Our automated method greatly reduced the planning duration compared to the MPs (9.85 ± 1.13 min vs 57.10 ± 6.35 min). Moreover, it involved no human intervention when the embedded Pinnacle scripts were running. Currently, the dose objectives derived from the NN model on our personal computer had to be manually transferred to the TPS computer, so our knowledge-based automated planning technique was not fully automated in this sense. Nevertheless, the model could be transferred on the TPS to complete the automation workflow in the future. Note that although the training time for each NN model was 27 min, the time to generate a set of objective for one patient took only less than 0.1 s.

Wu B and his group [20] applied k-nearest neighbour method and made a prediction on the best DVH of each single OAR based on its OVH, which might compromise the dose distribution when every OAR reached its best DVH. However, our study took all target volumes and OARs into consideration at the same time, and employed a NN model to derive a patient-specific set of dose objectives.

Our study did not include some OARs such as oral cavity, temporal lobes, and thyroid glands because these OARs could easily achieve their dose constraint by setting dose constraint to the additional rings (R5200, R4500, R3600, and R3100). Our study has not fully addressed the dose inhomogeneity with single iteration optimization. But one study suggested that automatic generation of regions and objectives for hot and cold spots would further improve dose uniformity without manual interference [25]. The study also utilised embedded Pinnacle scripts and provided a solution on achieving better CI and HI for us.

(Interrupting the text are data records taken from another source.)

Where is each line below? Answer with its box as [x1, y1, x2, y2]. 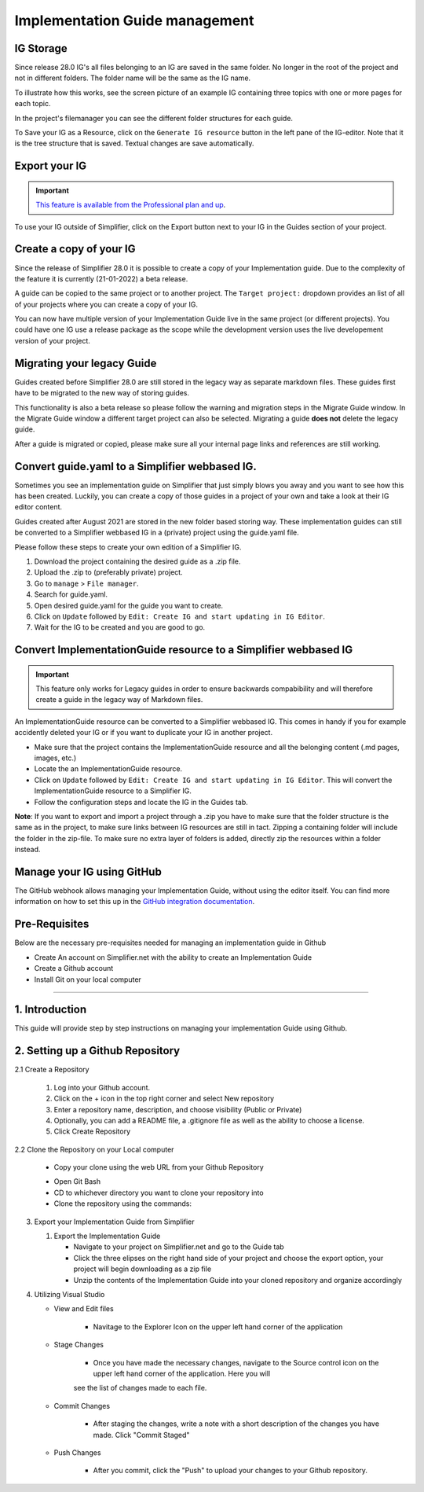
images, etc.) [34, 753, 77, 763]
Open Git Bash [53, 1177, 101, 1186]
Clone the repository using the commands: [53, 1199, 192, 1208]
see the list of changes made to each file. [73, 1384, 207, 1393]
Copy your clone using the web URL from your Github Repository [53, 1163, 265, 1172]
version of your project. [14, 336, 90, 345]
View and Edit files [53, 1304, 114, 1314]
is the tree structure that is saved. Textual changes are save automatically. [14, 138, 254, 149]
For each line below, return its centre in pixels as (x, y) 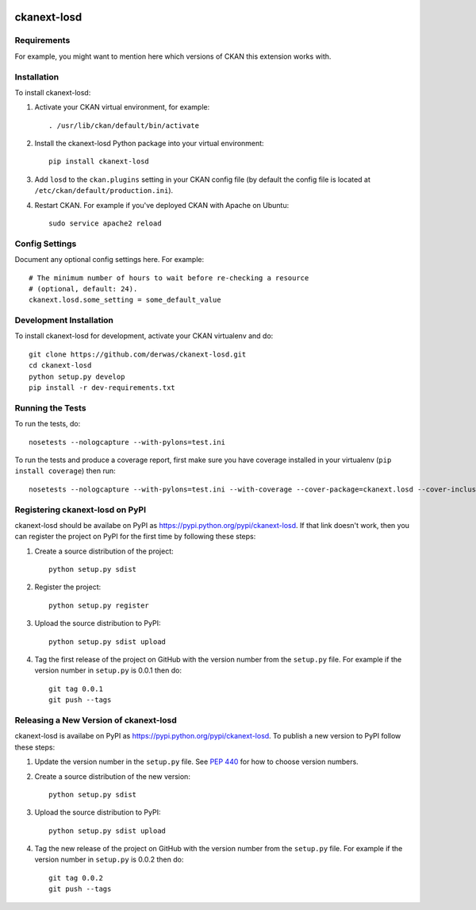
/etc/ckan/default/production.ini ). (104, 191)
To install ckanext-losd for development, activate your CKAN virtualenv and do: (144, 336)
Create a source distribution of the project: (104, 551)
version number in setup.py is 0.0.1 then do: (108, 670)
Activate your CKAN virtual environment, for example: (122, 107)
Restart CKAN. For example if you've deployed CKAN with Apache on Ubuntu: (162, 205)
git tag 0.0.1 (76, 688)
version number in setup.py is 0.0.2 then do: (109, 860)
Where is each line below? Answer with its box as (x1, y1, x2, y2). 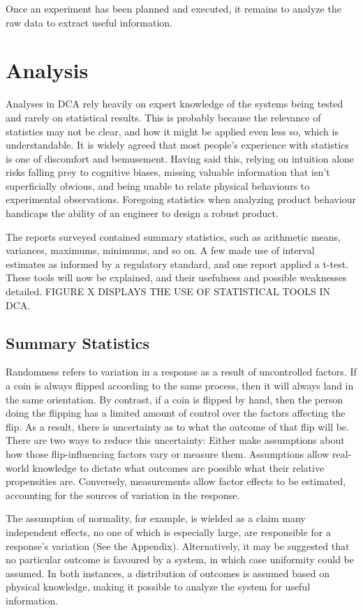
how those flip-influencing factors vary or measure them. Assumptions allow (6, 446, 329, 461)
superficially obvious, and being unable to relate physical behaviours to (6, 178, 310, 193)
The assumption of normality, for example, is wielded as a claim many (6, 511, 306, 526)
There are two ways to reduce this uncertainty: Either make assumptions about (6, 433, 345, 447)
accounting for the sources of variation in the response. (6, 487, 240, 502)
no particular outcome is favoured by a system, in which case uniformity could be (6, 552, 355, 567)
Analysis (6, 56, 89, 84)
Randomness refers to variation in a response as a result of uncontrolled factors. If (6, 364, 357, 379)
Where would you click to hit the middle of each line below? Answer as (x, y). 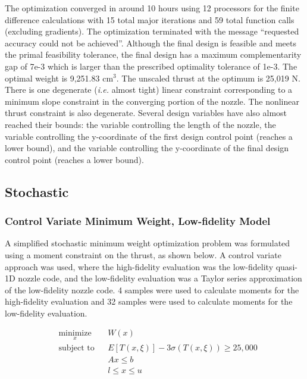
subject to (76, 348)
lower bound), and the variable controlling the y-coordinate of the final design (147, 148)
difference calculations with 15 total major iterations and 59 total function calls (150, 19)
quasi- (286, 266)
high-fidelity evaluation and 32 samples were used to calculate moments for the (149, 301)
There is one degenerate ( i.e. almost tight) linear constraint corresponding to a (149, 90)
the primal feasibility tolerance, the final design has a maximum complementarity (153, 54)
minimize (75, 333)
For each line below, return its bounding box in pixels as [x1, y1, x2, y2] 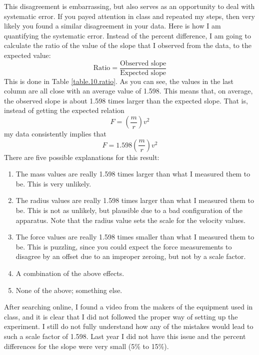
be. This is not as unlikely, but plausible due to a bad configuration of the [15, 204, 242, 215]
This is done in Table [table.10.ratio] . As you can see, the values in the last [4, 75, 233, 86]
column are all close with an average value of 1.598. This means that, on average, [4, 85, 253, 96]
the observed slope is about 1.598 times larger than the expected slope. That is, [4, 95, 248, 105]
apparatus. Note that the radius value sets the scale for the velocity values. [15, 214, 245, 225]
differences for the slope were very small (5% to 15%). [4, 340, 169, 351]
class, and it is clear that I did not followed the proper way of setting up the [4, 311, 238, 321]
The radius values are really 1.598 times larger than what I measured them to [15, 195, 254, 205]
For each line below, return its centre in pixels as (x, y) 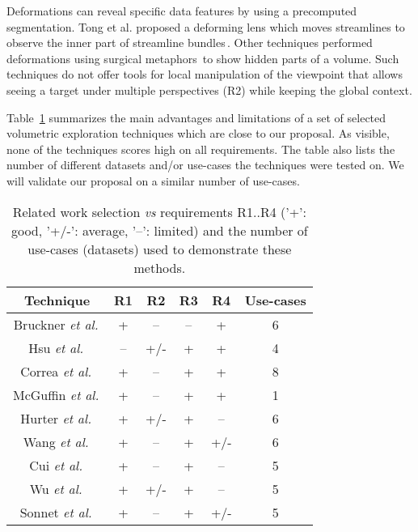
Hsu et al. (56, 347)
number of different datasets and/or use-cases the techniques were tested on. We (205, 165)
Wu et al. (56, 488)
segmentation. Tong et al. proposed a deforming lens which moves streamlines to (206, 26)
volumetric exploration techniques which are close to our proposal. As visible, (198, 133)
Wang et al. (56, 441)
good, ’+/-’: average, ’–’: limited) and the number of (159, 230)
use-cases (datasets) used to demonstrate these (160, 249)
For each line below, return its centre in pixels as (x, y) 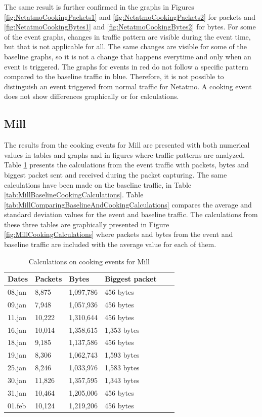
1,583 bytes (122, 368)
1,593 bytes (122, 355)
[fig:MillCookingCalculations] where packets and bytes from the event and (119, 234)
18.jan (17, 342)
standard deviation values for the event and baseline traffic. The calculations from (131, 214)
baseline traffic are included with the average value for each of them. (110, 244)
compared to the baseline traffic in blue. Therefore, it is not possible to (114, 76)
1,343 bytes (122, 380)
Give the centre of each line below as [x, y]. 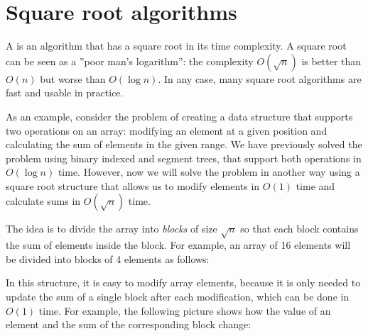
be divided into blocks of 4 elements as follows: [108, 258]
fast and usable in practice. [65, 93]
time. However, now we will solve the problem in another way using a [209, 172]
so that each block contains [299, 229]
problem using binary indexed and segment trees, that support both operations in [184, 158]
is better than [331, 61]
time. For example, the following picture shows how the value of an [185, 310]
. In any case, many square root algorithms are [260, 78]
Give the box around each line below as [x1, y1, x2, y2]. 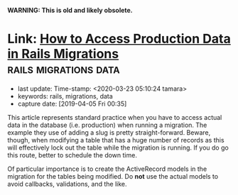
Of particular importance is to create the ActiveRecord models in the [7, 165, 207, 173]
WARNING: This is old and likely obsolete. [7, 6, 133, 14]
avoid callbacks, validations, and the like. [7, 179, 127, 188]
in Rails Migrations [7, 46, 119, 62]
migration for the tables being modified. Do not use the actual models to [7, 172, 219, 180]
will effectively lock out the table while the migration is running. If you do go [7, 143, 229, 152]
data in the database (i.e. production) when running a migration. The [7, 121, 207, 129]
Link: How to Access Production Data [7, 31, 231, 47]
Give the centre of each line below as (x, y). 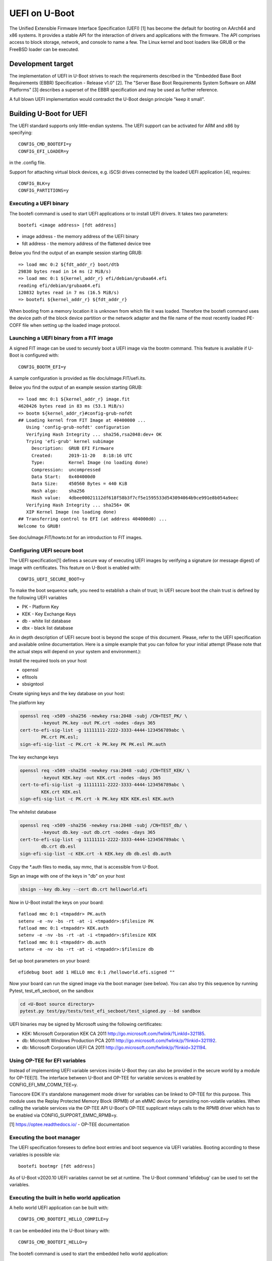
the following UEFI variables (38, 597)
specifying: (21, 133)
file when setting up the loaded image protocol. (72, 325)
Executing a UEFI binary (39, 203)
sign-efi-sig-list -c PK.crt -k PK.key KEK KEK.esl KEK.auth (97, 799)
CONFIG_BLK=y (34, 184)
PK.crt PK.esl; (60, 737)
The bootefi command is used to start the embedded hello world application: (89, 1253)
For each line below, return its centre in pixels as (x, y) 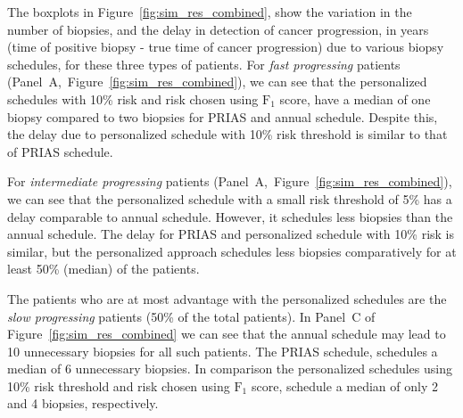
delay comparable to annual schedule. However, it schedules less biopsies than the (230, 216)
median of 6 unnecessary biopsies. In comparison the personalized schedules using (230, 369)
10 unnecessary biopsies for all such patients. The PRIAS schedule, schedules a (223, 351)
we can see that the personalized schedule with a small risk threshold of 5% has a (230, 198)
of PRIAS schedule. (60, 151)
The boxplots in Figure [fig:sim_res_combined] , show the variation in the (210, 12)
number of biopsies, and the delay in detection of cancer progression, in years (218, 29)
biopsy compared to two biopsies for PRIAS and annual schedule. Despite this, (223, 116)

Our study proposed a prospective automated IMRT planning technique for locally advanced NPC. Although our current study has limited the settings of machine parameters such as gantry angles and segment sizes, the same technique can be applied to more complicated IMRT delivery techniques. We anticipate that volumetric modulated arc therapy treatment planning can also take advantage of the described technique to achieve individually tailored optimal radiotherapy plans. In addition, as the volume, position and dose of targets and OARs would change during the treatment course for NPC patients [26,27,28], the introduction of adaptive radiation therapy (ART) could potentially improve the treatment outcome [29]. Our knowledge-based automated planning approach would be of great value to generate high quality ART plans for NPC patients in an efficient manner.

Conclusions

A robust and effective knowledge-based IMRT treatment planning technique for locally advanced NPC is developed by use of NN model and HotScripts planning scripts in Pinnacle3 9.2 TPS. This automated technique largely shortened planning time without compromising the plan quality.